この質問に激怒した八角理事長は声を荒げて「そんなこと言うわけないだろ。それだったら救急車を呼べばいいじゃ
ないか」と怒鳴ったということです。

その後、この委員は、シュンとなって何も言わなくなったようです。

以上はあくまでもテレビ局側の取材に基づくもので、事の真偽は分かりません。しかし、評議委員会の委員でもない
八角理事長とナンバー2が評議員会に同席すること自体(違法とはいわないまでも)やはり、異例のことで、もし、
そこで恫喝的な発言したとしたら、評議員会そのものの正当性にかかわる重大な問題です。

池坊議長は、貴の花理事会見の理由として、「巡業部長としての報告義務を怠ったこと」「その後協会の危機管理委
員会による事情聴取への協力要請を断り続け、理事として協会への忠実義務違反」を指摘しています。

また、会議後の記者会見で、八角理事長からの数回におよぶ電話にもかかわらず、まったく返信しなかったが、これ
は理事長という上司であり先輩に対して礼を欠いた行為である、と厳しく批判しました。

さらに池坊氏は、相撲道は『礼』に始まり『礼』も終わるのに、貴の花親方はこれを全く無視していた、という趣旨
の批判をし、そのうえで、「決議を厳粛に受け止め、真摯に反省し、今後は礼をもって行動してほしい、と厳しい批
判もしました。

池坊氏は、テレビの会見で「本当は日馬富士には引退してほしくなかった」と発言しています。下の者に暴行を加え
た調本人は礼を欠いていないとでもいうのでしょうか?

被害を受けた側を非難し、礼を欠いた加害者を露骨に擁護する、というのはたんに不公正であるだけでなく、池坊氏
個人の中で矛盾を感じないのでしょうか?

日馬富士は自ら引退したから、彼の罪はそれで帳消しになった、というのです。これほど、貴の岩や貴の花親方にた
いして礼を欠いた発言はありません。

日馬富士の引退は個人の判断ですが、理事会と評議員会は、刑事事件として有罪となった日馬富士の行為に対して、
当然、懲戒解雇を含む処罰の対象として審議すべきなのに、それをしていません。もはや、理事会も評議委員会もそ
の機能と責任を果たしていません。

実際、12月20に開かれた横綱審議委員会の臨時会合で、北村正任委員長(毎日新聞社名誉顧問)は会見で、日馬
富士の暴行について「引退を勧告するに相当する事案だ」と述べています。これが普通の感覚でしょう。

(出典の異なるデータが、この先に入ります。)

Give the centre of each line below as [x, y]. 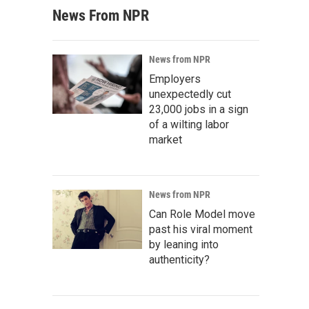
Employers [175, 79]
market [166, 140]
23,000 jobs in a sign [199, 109]
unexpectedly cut [190, 94]
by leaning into [184, 245]
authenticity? [179, 260]
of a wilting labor [189, 124]
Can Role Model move [202, 214]
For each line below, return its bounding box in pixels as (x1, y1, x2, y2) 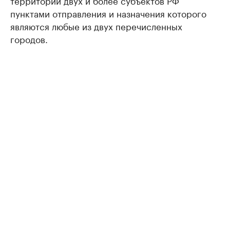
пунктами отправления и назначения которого (10, 6, 206, 20)
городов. (10, 32, 48, 46)
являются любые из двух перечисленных (10, 19, 182, 33)
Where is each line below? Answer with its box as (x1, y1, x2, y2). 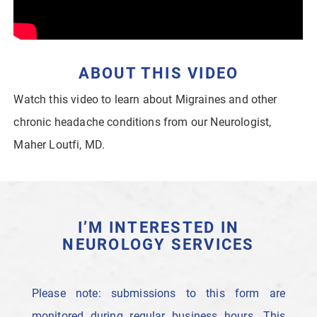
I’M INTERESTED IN (77, 218, 240, 237)
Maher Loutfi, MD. (13, 137, 105, 151)
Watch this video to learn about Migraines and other (13, 92, 277, 106)
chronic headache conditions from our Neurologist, (13, 115, 272, 129)
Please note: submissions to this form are (31, 287, 286, 301)
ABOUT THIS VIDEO (78, 63, 239, 82)
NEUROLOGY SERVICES (62, 235, 255, 254)
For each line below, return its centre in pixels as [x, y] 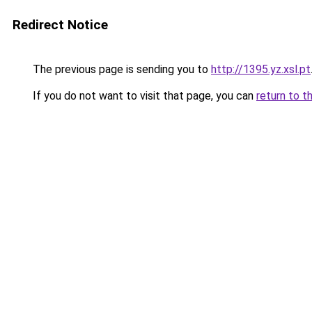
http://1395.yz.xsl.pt [261, 69]
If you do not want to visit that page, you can [143, 96]
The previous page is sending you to [120, 69]
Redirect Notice [60, 25]
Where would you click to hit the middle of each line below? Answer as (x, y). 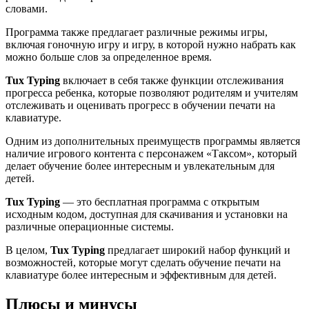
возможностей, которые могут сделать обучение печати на (143, 263)
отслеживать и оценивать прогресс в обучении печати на (140, 106)
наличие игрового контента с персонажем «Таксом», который (151, 154)
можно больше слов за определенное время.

会議の中で、池坊氏は、貴乃花親方から提出された報告書を全員で読んだ、言っていましたが、全体で59分しかな
かった審議時間のなかで、15ページもある貴乃花親方の報告書を、本当に全部読んだのだろうか? 私は信じられ
ません。

昨年の理事会の際には、理事の一人から八角理事長に、この報告書についてどう扱うかについて問われて初めて触れ
ましたが、貴の花親方に「何かありますか」と聞いただけで、まともに審議の対象にはしませんでした。

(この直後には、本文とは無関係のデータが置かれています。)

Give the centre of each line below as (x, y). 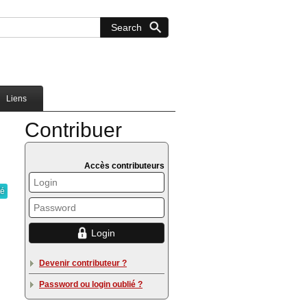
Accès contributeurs (124, 166)
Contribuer (73, 130)
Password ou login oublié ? (91, 285)
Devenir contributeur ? (83, 263)
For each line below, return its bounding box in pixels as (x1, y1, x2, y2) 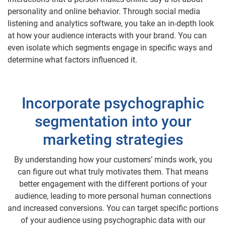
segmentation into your (34, 112, 192, 130)
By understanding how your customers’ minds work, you (14, 154, 212, 164)
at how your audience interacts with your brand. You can (8, 30, 207, 40)
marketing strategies (43, 130, 183, 148)
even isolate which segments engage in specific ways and (8, 42, 212, 52)
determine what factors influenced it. (8, 54, 137, 65)
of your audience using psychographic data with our (21, 215, 205, 225)
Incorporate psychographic (22, 94, 204, 112)

おそらく、評議委員会でも同様に、事実上この報告書を無視したのではないかと思われます。

審議会後の記者会見で池坊氏は、記者に、質問などはでなかったのかという質問に、正面から答えず、高野危機管理
委員長の最終報告もよく読んだうえで総合的に判断したと言っていました。

しかし、出席者の一人は、この報告の中の3か所だけに付箋が付けられており、全部読まれたわけではない、と言っ
ています(テレビ朝日 上記の番組)。

恐らく、貴の花親方に不利な部分だけを読んだのでしょう。

しかも、貴の危機管理委員長は、12月の中間報告で「すぐ貴の岩が『すみません』と謝ればその先に行かなかった」
と、被害者を悪者するという、とんでもない報告を書いた人物です。

私が相撲協会に不信感をいだくのは、例えば、八角理事長が事件後に関係者を集めて訓話を行ったさい、日馬富士の
暴力事件を念頭に、「何気ないちょっとした気持ちでやった暴力」と発言していますが、これも日馬富士の露骨な擁
護の姿勢がありありで、大いに問題です。

つまり、八角理事長は、こんなことは深刻に考える暴力ではなく、「ちょっとした気持ちでやった暴力」で、ことさ
ら大げさに取り上げるべき問題ではない、と言っているのです。

池坊氏がもし、「礼」の重要性を強調するなら、審判の判定に不満を示したり、優勝後に観客に万歳三唱を求めたり、
貴の花親方が巡業部長なら巡業に参加しない、日馬富士も貴の岩も二人とも土俵に上げたい、などという越権行為的
発言が行われた時、直ちに問題にすべきだったのです。

事件の5日後にはこの件について知っていた八角理事長が、直ちに問題の解決に乗り出さず放置しておいたことが大
きな問題です。つまり、現執行部は暴力体質を根本的に改める気はほとんどないようです。

もし、スポーツ紙にすっぱ抜なれなければ、内々に、うやむやにしてしまおうとしたのではないか、と疑われてもし
かたありません。

ところで、貴の花理事解任に関して、『朝日新聞』は5日の「社説」で、協会側の不手際を指摘しながらも、全体と
しては、貴の花親方に対しては、池坊氏の論調と同じ批判に重点をおいています。

また、5日の『毎日新聞』も、報告義務違反と、聴取に応じなかったという理事としての忠実義務違反を前面に出し
ています。やはり、記者クラブメディアの限界でしょう。

多くの力士も親方も、今、体制側につこうか中立を通すか、あるいは貴の花親方につこうか、じっと事態の推移を見
ている、といったところです。どちらにしても、相撲という伝統に自己保身や自己利益などをめぐる政治的な要素が
持ち込まれ、一相撲ファンの私としては不愉快です。

ところで、メディアは「貴の花親方は、少しでもみんなの前で言いたいことを言うべきである」と言っています。

これは一見、しごく当然のように聞こえますが、私は必ずしもそうだとは思いません。

協会幹部、危機管理委員会、評議員会や、テレビや新聞などのメジャーなメディアはこぞって、貴の花親方に批判的
であり、話しベタな貴の花親方が話しても、良い結果は生まれない、と貴の親方は考えているのでしょう。

貴の花親方にとって、もっとも賢いのは、批判も処分もしたいだけさせておいて、いつかの時点で、弁護士を通して
法廷で一挙に反撃にでることを考えているのかも知れません。